## HOW TO COMPLETE THIS TASK
Look for the word "metrics" in the entries and copy every line where it shows up.

(Collected data entries)
-- Opening Marker --

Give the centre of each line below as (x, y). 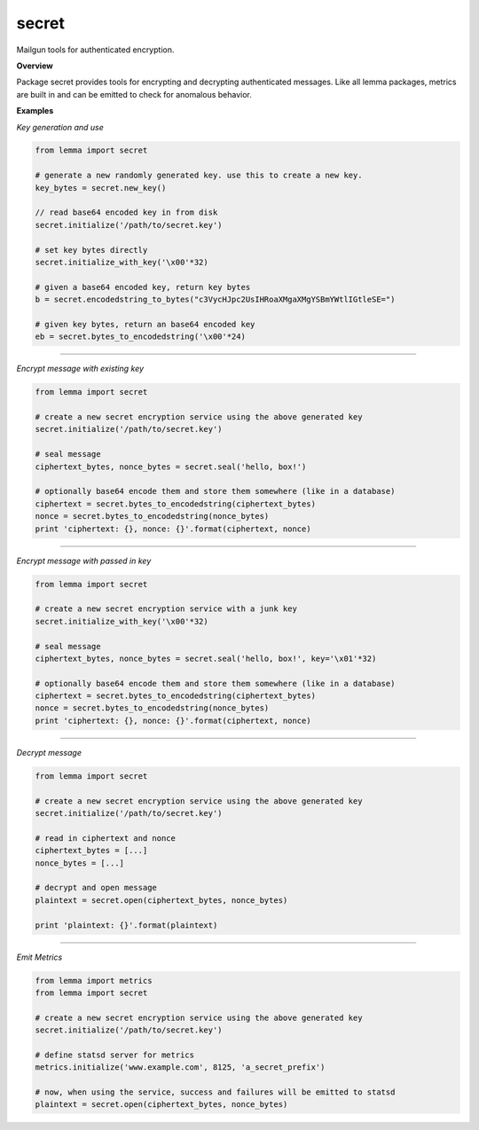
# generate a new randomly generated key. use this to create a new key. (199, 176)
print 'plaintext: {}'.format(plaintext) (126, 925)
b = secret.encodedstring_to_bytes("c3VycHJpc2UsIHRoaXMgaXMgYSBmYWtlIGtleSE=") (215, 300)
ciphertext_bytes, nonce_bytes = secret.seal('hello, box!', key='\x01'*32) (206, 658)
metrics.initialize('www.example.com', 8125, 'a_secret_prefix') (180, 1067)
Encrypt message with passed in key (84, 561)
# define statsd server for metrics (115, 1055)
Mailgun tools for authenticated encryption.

-- Closing Marker --

## RESPONSE
metrics.initialize('www.example.com', 8125, 'a_secret_prefix') (180, 1067)
# define statsd server for metrics (115, 1055)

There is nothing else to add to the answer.